It will be further understood that the polypeptides of the invention can be lyophilized for storage and reconstituted in a suitable carrier prior to use. Any suitable lyophilization method (e.g., spray drying, cake drying) and/or reconstitution techniques may be used. Those of skill in the art will understand that lyophilization and reconstitution can lead to diversification of the loss of activity and the level of use may have to be adjusted upwards to compensate.
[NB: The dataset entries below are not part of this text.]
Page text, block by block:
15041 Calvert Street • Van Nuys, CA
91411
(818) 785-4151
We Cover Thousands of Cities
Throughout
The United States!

Preferably, the lyophilized (lyophilized) polypeptide is about 20% or less, or about 25% or less, or about 30% or less, or about 35% or less of its activity when rehydrated (prior to lyophilization), Or about 40% or less, or about 45% or less, or about 50%.

Polypeptides having protease activity are typically provided in the form of therapeutic compositions, in which the polypeptides are formulated with a pharmaceutically acceptable buffer, diluent, carrier, adjuvant or excipient. Additional compounds may be included in the composition, including chelating agents such as EDTA, citrate, EGTA or glutathione. Antimicrobial/therapeutic compositions can be prepared in a manner known in the art that is sufficiently storage stable and suitable for administration to humans and mammals. The therapeutic composition can be lyophilized, for example, through freeze drying, spray drying, spray cooling, or through the use of particle formation from supercritical particle formation.
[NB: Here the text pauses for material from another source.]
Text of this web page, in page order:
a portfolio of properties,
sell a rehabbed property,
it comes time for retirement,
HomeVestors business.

Those skilled in the art will also appreciate that the polypeptides of the present invention are also administered to formulations for topical application, for example, as cosmetic compositions, pharmaceutical compositions or medical devices, to produce therapeutic, prophylactic and/or cosmetic benefits (e.g., Eye drops, cleaning compositions, etc.). As used herein, the terms'pharmaceutical composition' and'pharmaceutical' are to be interpreted accordingly.

By "pharmaceutically acceptable", the present inventors mean a non-toxic substance that does not reduce the effectiveness of the trypsin activity of the polypeptide of the present invention. Such pharmaceutically acceptable buffers, carriers or excipients are well known in the art (Remington's Pharmaceutical Sciences, 18th edition, AR Gennaro, Ed., Mack Publishing Company (1990) and handbook of Pharmaceutical Excipients, 3rd edition, A Kibbe, Ed., Pharmaceutical Press (2000), the disclosures of which are incorporated herein by reference).
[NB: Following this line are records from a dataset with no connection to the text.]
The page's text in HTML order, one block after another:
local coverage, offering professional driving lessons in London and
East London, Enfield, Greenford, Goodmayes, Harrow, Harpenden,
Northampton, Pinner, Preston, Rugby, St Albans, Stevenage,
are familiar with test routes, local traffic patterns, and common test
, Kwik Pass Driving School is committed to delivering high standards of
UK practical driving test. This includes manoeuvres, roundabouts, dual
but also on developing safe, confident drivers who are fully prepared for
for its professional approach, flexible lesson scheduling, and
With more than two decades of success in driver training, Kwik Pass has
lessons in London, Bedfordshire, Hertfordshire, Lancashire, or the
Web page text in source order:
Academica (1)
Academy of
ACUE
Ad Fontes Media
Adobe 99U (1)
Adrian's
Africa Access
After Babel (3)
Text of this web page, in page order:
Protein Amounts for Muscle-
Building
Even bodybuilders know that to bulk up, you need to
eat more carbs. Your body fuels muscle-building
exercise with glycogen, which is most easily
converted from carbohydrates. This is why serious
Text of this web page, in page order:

The term "buffer" is intended to mean an aqueous solution containing an acid-base mixture with the purpose of stabilizing the pH. Examples of buffering agents include Trizma, Bicine, Tricine, MOPS, MOPSO, MOBS, Tris, Hepes, HEPBS, MES, phosphate, carbonate, acetate, citrate, glycolate, lactate, borate, ACES, ADA, tartrate, AMP, AMPD, AMPSO, BES, CABS, cacodylate, CHES, DIPSO, EPPS, ethanolamine, glycine, HEPPSO, imidazole, imidazolactic acid, PIPES, SSC, SSPE, POPSO, TAPS, TABS, TAPSO And TES.

The term "diluent" is intended to mean an aqueous or non-aqueous solution with the purpose of diluting the peptide into a therapeutic formulation. The diluent may be one or more of saline, water, polyethylene glycol, propylene glycol, ethanol or oil (eg, safflower oil, corn oil, peanut oil, cottonseed oil, or sesame oil).

The term "adjuvant" is intended to mean any compound added to the formulation to increase the biological effect of the polypeptide of the present invention. Auxiliaries are zinc, copper or silver salts having different anions, such as, but not limited to, fluoride, chloride, bromide, iodide, thiocyanate, sulfite, hydroxide, phosphate, carbonate of the acyl composition. , Lactate, glycolate, citrate, borate, tartrate and acetate. Auxiliaries are also cationic polymers such as cationic cellulose ethers, cationic cellulose esters, deacetylated hyaluronic acids, chitosans, cationic dendrimers, cationic synthetic polymers such as poly(vinyl imidazole), and cationic polypeptides. , Such as polyhistidine, polylysine, polyarginine, and peptides containing these amino acids.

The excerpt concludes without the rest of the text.